I have pretty large dataframe -- about 235K rows and I want to do multivariate regression:
model <- lm(var~., data=data)
but I get an error:
Error in lm.fit(x, y, offset = offset, singular.ok = singular.ok, ...) :
NA/NaN/Inf в 'y'
In addition: Warning message:
In storage.mode(v) <- "double" : NAs introduced by coercion
Neither na.omit
, nor other methods of getting rid of NA's didn't help.
So I've tried to find NA by myself. I've split dataframe into two parts:
Second UPD
data1 <- data[1:(dim(data)[1]/2), ]
data2 <- data[(dim(data)[1]/2):(dim(data)[1]), ]

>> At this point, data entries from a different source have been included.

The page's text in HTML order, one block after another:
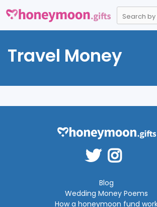
Travel Money
Blog
Wedding Money Poems
How a honeymoon fund
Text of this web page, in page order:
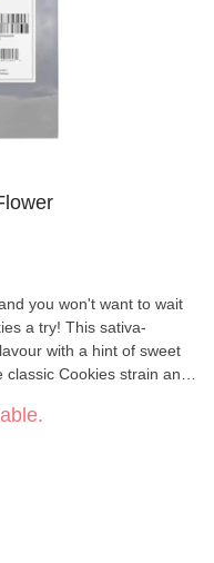
you won't want to wait
a try! This sativa-
with a hint of sweet
Cookies strain and

and I again get result for both lm
and no errors from previous UPD section! NB: I've restarted RStudio.
First UPD
data1 <- data[1:(dim(data)[1]/2),]
and when I call lm
instead of previous error I get next:
Error in `contrasts<-`(`*tmp*`, value = contr.funs[1 + isOF[nn]]) :
contrasts can be applied only to factors with 2 or more levels
To reach this error I reduced data from 235K to 14.5K. So, what is the problem now? Some of offcasted slices don't throw any errors.
Origin version
data1 <- data[1:(dim(data)[1]/2)]
data2 <- data[(dim(data)[1]/2):(dim(data)[1])]
and call lm
for each of them:
model1 <- lm(var~., data=data1)
model2 <- lm(var~., data=data2)
and I reciece no errors! So, I suppose problem is in big size of dataframe. Is there any way to fix it?